她加快了脚步,一踏进大厅,脚下的触感就变了。
脚下是无数条朱砂勾勒的线条,在灯光的照映下发出血红色的光泽,秋梨的脚步一顿,线条组合成无数字符,她不认得,却大概知道这些是梵文。
随着秋梨的走近,她手里风灯的光线,将七名僧人的影子拉长。秋梨听到更加急促的水流声。
她发出的动静不小,但是七名僧人没有一个回头看她。
她的心提到了嗓子眼里,她缓慢地绕到他们的前方。
还没近身,他们身边的油灯开始摇曳,紧接着一盏灯灭了,二盏灯灭了……片刻之间他们身边的油灯尽数熄灭,偌大的溶洞里只剩下秋梨手里的风灯依旧在发着光。
秋梨压制住想要拔腿就跑的冲动,将灯光举近。
坐在最外侧的赫然是智光师傅,秋梨的风灯清晰地照亮了他的面容,两行血泪正缓缓的沿着他的眼角,划过鼻翼两端的法令纹往下滴落,秋梨压下心头的惊骇。
叫了一声:“智光师傅!”
声音在空旷的溶洞里回响,智光依旧一动不动,血泪已经滴到了他的僧袍之上,浸染出圈圈血渍。
秋梨伸出一根手指,慢慢地放在他的鼻端,他已经毫无鼻息。
他身旁的另外几名僧人,与他一般模样。
秋梨后退了几步,水流的声音似乎是从地底传来,他们面对的黑暗的深处,突然亮起了两盏灯火。
秋梨蓦然回首,灯火巨大如同山岚,两座山岚当中,各有一道竖纹,许久未曾有过动静的游戏面板,突然发出警报。
“滴”
【触动巫女的祝福,正在规避风险。】
秋梨的身形晃了晃。
【规避……】滋~游戏面板安静了下来。
她的身躯隐入黑暗中,风灯跌落在地,翻滚着,滚落到黑暗深处,渐渐熄灭。
——
不知道过了多久,秋梨只觉得大脑一阵刺痛,一段奇怪的记忆涌进脑海里,等意识终于回归,她发现自己身体在轻微颠簸,她睁开眼睛,自己正趴在一个人的背上。

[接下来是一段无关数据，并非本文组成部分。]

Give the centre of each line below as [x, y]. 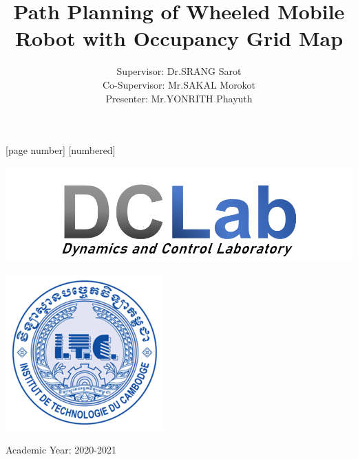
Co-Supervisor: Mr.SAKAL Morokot [179, 84]
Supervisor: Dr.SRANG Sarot [179, 71]
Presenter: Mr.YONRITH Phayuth [179, 98]
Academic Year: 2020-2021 [61, 450]
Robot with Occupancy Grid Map [179, 38]
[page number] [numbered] [61, 150]
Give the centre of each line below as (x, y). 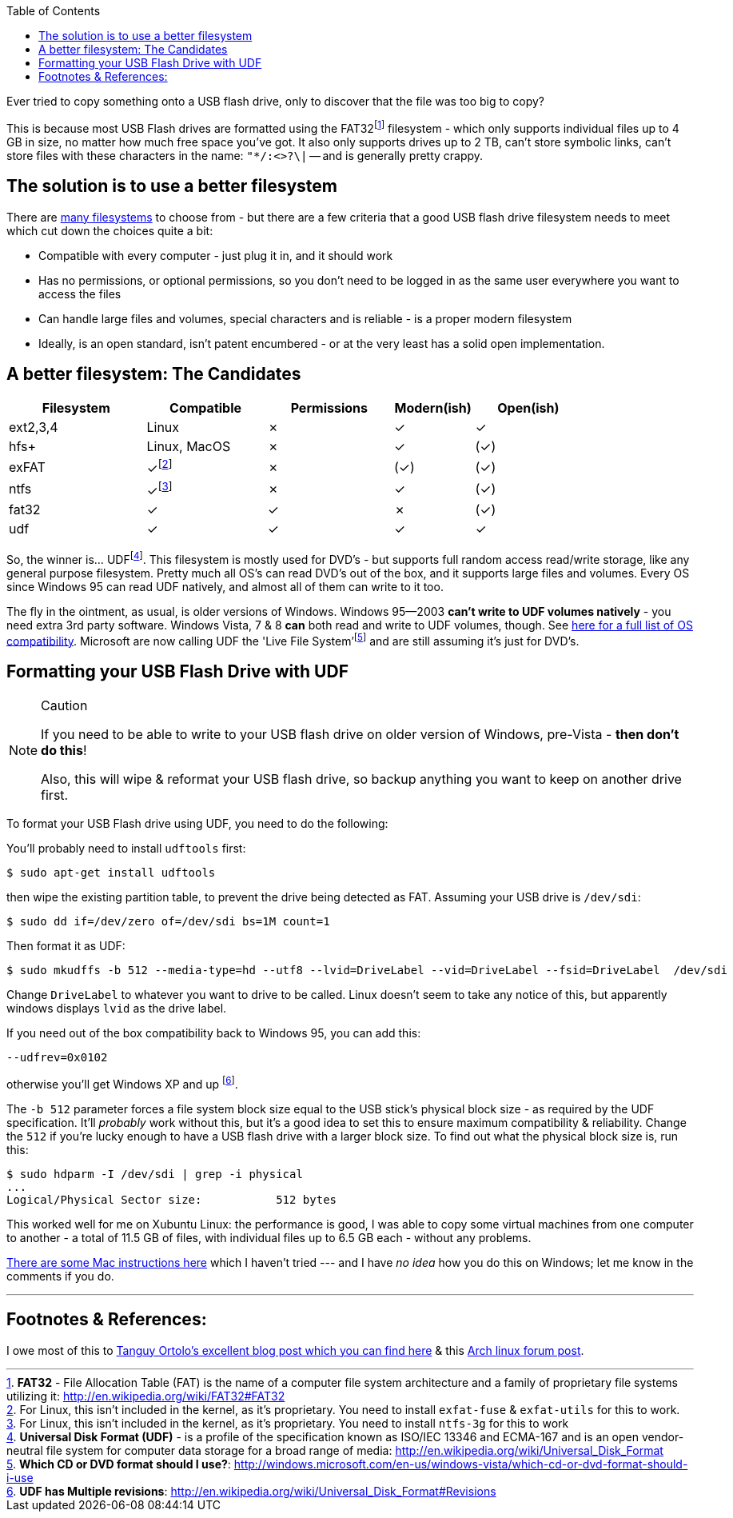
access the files (80, 294)
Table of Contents (54, 11)
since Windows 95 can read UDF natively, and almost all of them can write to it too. (225, 586)
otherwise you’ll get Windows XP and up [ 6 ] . (122, 1083)
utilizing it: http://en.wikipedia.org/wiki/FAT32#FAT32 (146, 1396)
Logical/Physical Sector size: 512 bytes (172, 1199)
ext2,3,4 (34, 427)
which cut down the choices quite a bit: (110, 230)
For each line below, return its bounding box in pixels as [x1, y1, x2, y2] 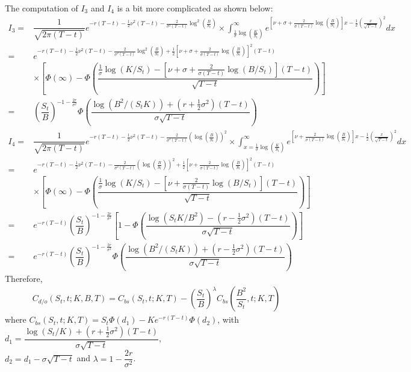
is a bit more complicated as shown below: [117, 2, 273, 14]
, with [217, 313, 239, 326]
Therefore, [5, 272, 43, 284]
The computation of [5, 2, 78, 14]
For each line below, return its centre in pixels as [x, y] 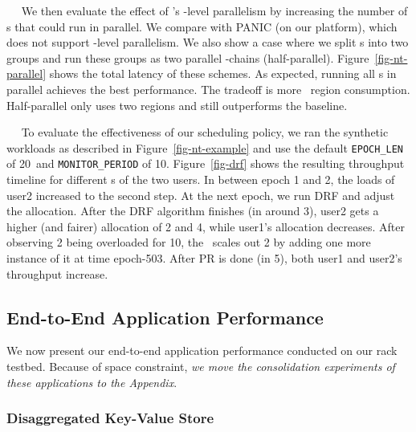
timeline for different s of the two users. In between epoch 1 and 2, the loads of [201, 179]
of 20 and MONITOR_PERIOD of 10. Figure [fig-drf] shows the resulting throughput [206, 163]
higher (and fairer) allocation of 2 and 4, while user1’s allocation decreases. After [206, 226]
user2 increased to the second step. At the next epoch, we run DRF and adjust [201, 195]
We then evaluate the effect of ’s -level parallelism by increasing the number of [214, 10]
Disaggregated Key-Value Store [110, 418]
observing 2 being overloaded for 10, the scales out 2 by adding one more [189, 242]
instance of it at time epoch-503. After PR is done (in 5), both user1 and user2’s [204, 258]
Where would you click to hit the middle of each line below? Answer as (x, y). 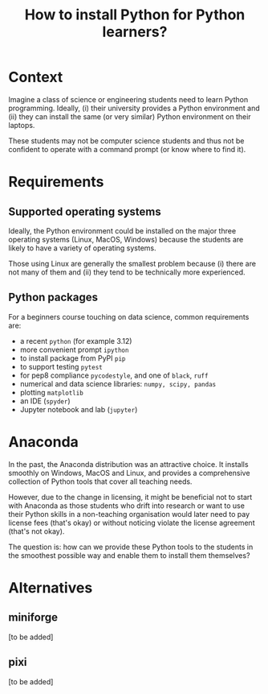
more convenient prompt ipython (74, 349)
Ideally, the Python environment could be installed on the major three (122, 230)
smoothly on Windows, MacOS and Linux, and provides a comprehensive (129, 473)
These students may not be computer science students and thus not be (126, 140)
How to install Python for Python (135, 15)
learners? (135, 32)
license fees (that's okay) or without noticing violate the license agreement (132, 523)
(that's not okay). (37, 531)
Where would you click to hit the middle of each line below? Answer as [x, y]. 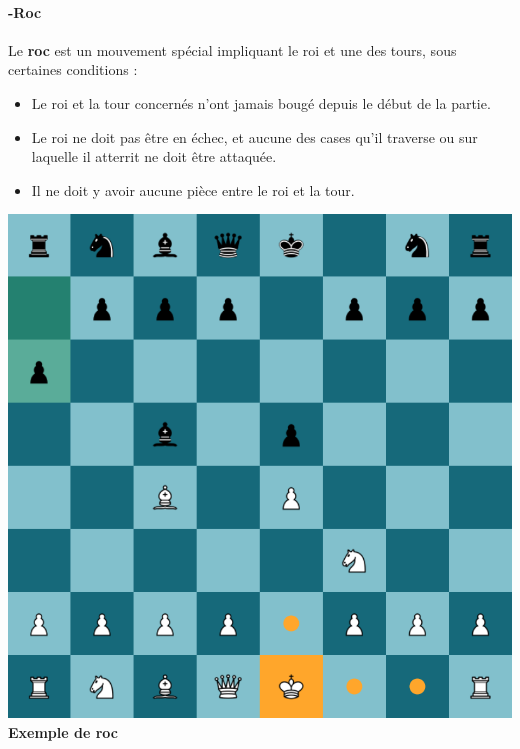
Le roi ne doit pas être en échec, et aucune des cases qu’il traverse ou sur [254, 136]
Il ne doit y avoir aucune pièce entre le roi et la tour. [193, 189]
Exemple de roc [63, 731]
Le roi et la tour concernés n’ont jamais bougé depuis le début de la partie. [261, 102]
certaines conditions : [73, 69]
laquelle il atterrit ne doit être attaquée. [154, 156]
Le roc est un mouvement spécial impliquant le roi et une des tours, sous [232, 49]
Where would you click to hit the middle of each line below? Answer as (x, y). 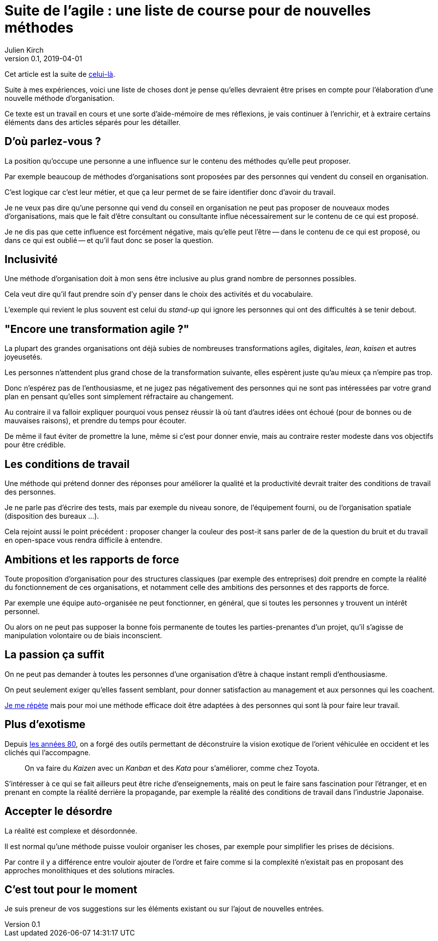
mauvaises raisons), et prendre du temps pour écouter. (95, 421)
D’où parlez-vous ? (53, 142)
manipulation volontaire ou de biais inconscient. (83, 635)
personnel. (22, 611)
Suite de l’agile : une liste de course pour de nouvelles (188, 11)
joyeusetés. (24, 357)
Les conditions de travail (67, 464)
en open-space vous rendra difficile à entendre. (83, 540)
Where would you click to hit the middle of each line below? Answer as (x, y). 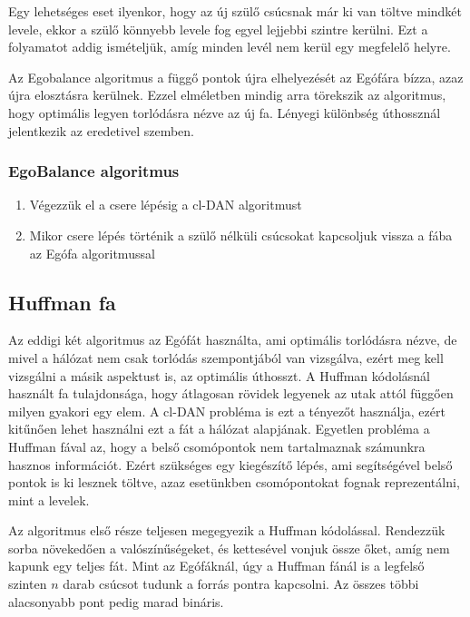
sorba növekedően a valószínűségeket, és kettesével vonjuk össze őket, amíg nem (229, 548)
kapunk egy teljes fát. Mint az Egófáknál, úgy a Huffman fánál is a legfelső (216, 566)
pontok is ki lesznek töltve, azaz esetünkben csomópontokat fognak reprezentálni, (234, 482)
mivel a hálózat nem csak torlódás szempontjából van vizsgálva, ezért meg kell (226, 357)
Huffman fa (62, 302)
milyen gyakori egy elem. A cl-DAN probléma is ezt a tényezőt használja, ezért (227, 411)
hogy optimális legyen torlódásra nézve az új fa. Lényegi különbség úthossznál (225, 112)
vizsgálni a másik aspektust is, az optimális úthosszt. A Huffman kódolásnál (220, 375)
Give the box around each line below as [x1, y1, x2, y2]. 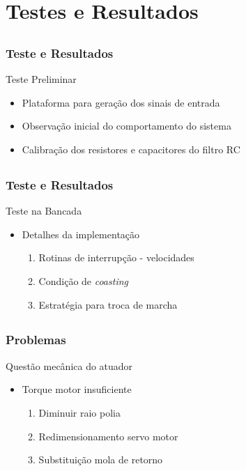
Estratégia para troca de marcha [38, 297, 178, 311]
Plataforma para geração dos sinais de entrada [22, 95, 220, 109]
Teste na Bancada [6, 203, 82, 218]
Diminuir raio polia [38, 405, 121, 419]
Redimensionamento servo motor [38, 428, 178, 443]
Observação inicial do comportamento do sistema [22, 118, 231, 133]
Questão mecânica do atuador [6, 358, 133, 373]
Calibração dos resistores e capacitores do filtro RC [22, 141, 240, 156]
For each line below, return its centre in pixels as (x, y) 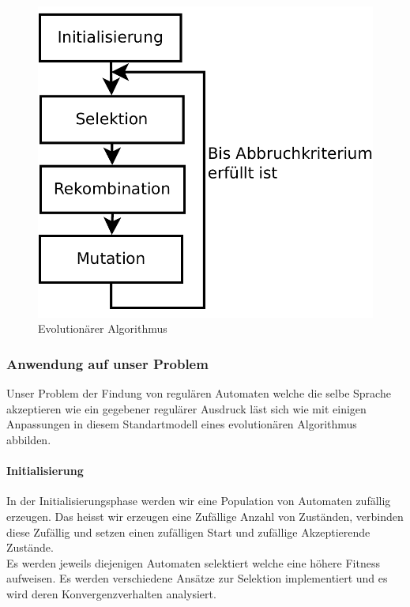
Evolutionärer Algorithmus (103, 328)
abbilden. (29, 439)
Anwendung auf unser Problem (107, 363)
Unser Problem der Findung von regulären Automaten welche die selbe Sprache (199, 393)
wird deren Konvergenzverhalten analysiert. (111, 593)
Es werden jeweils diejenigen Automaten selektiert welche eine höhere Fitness (193, 562)
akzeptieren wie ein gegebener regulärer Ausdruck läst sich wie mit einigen (186, 408)
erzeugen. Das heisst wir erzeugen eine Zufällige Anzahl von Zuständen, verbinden (205, 516)
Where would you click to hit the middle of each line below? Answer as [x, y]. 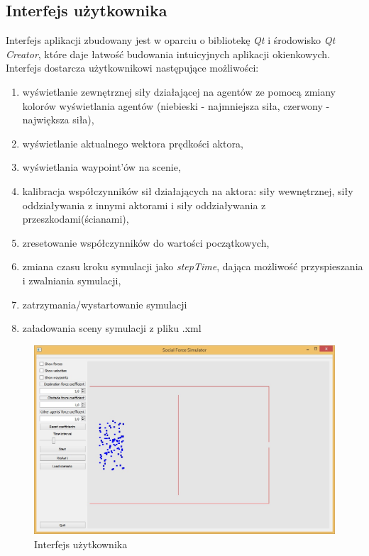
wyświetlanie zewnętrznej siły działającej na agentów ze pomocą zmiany [179, 91]
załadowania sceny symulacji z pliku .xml [112, 328]
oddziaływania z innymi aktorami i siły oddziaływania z [144, 205]
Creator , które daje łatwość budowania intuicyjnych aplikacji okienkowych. [168, 54]
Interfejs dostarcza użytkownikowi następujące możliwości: [132, 68]
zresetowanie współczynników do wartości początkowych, [146, 242]
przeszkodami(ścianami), [76, 219]
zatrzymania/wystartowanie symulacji [105, 304]
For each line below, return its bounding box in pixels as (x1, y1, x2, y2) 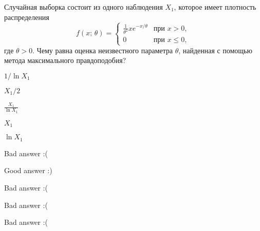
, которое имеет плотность (174, 2, 256, 12)
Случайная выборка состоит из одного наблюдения (4, 2, 163, 12)
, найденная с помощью (178, 45, 252, 55)
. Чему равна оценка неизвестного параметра (32, 45, 173, 55)
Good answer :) (4, 165, 52, 176)
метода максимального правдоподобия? (4, 55, 126, 66)
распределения (4, 11, 49, 22)
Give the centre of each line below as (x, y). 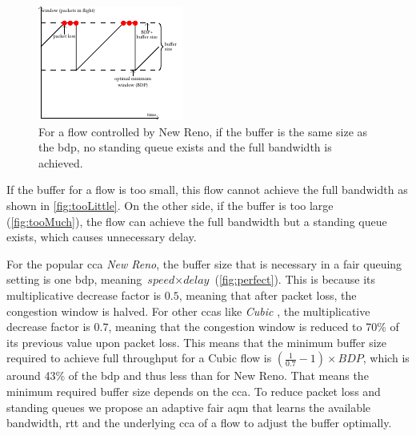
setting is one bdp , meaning (74, 279)
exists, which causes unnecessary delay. (102, 237)
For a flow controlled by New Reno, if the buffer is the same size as (203, 131)
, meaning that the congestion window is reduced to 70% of (254, 327)
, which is (386, 358)
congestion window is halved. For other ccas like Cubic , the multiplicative (188, 311)
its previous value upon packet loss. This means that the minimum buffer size (197, 342)
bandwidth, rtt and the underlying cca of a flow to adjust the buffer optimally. (199, 423)
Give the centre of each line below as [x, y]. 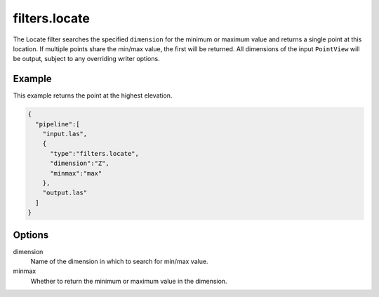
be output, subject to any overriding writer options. [87, 59]
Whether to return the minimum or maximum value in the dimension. [129, 281]
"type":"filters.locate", [95, 153]
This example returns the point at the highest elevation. [93, 95]
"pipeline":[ [58, 124]
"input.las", [65, 134]
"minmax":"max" [76, 173]
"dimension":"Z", [80, 164]
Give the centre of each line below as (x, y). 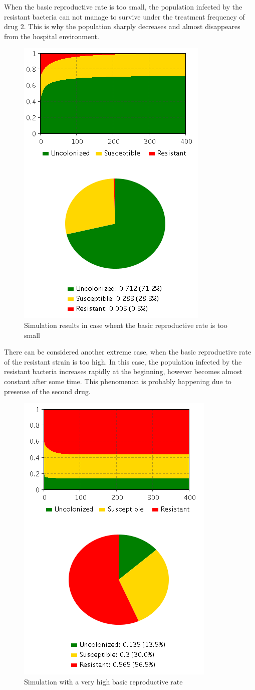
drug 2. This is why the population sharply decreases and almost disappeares (122, 26)
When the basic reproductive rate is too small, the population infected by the (123, 7)
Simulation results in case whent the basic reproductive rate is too (126, 325)
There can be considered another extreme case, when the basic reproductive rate (128, 352)
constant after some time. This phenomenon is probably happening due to (118, 381)
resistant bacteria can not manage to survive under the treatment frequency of (124, 16)
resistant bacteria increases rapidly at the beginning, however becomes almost (123, 371)
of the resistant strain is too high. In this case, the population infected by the (123, 361)
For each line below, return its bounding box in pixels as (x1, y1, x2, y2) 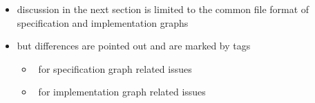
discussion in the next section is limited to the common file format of (17, 2, 309, 16)
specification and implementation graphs (17, 15, 189, 30)
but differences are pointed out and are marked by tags (17, 38, 251, 53)
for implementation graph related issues (38, 84, 206, 99)
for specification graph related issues (38, 61, 192, 76)
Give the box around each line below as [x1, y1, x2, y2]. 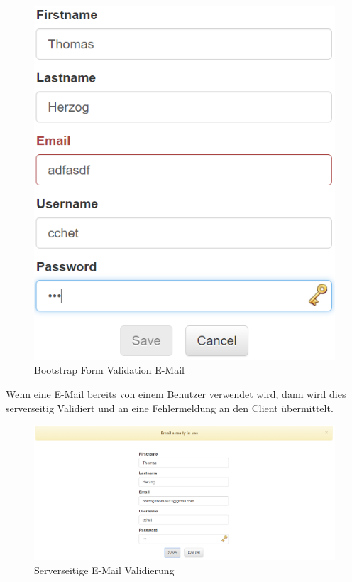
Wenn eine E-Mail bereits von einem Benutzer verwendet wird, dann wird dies [6, 387, 346, 401]
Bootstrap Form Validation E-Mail [34, 362, 185, 377]
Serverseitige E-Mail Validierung [34, 563, 175, 578]
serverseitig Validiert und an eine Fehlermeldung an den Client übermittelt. [6, 400, 334, 415]
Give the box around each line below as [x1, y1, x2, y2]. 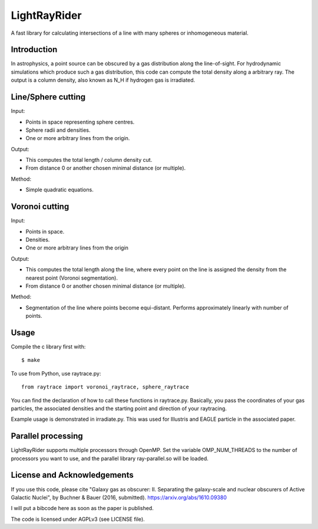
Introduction [11, 45, 58, 55]
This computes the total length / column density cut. [25, 157, 153, 164]
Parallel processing [11, 431, 84, 441]
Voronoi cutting [11, 202, 69, 212]
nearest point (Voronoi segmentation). [25, 274, 118, 281]
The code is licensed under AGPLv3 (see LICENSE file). [11, 515, 145, 523]
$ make [21, 357, 41, 364]
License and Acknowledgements [11, 470, 134, 480]
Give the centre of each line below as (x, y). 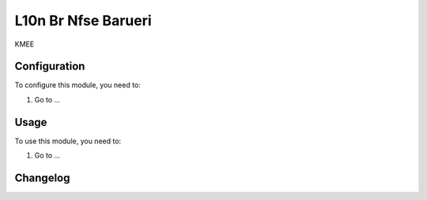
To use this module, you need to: (68, 141)
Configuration (50, 67)
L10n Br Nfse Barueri (83, 20)
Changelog (42, 178)
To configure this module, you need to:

四周漆黑,他们走在一条山路上,一盏油灯提在一名少年人手里。
她先是看到了自己垂落在那人胸前的手,手掌很小、手腕纤细。
走在前面的少年人像是有所察觉,他回过头来,正好与秋梨的视线对撞。
“小梨你醒了!”少年人的声音中带着雀喜。
背着她的人微侧了脸,露出了一侧杂乱的络腮胡子,“头还晕吗?你把眼睛闭上,前面有间山神庙,我们进去休整一下,明早再走。”
秋梨听到了自己有些清脆的声音,“是,惠远师傅。”
惠远听到自己背后,秋梨的呼吸逐渐平稳,心中一块大石头放下,脚步不由自主地轻快了几分。
山道上,虫鸣不断,两侧荒草丛生,走在前方的师兄墨子归,一手提着油灯一手举着一把长剑,身后背着一个堆满物什的竹制的背篼。
过了一个山头,在半山腰处隐约见到了一角屋檐。
“快到了!”墨子归稍微加快了步伐。
秋梨趴在师傅惠远宽阔的肩头,随着走路的颠簸又闭上了眼睛。
再次醒来,她发现自己躺在厚厚的一层稻草上,地面有堆火在燃烧,火堆里的木柴发出“噼啪”声响,她目光扫视四周,这是一间面积不大的木结构庙宇。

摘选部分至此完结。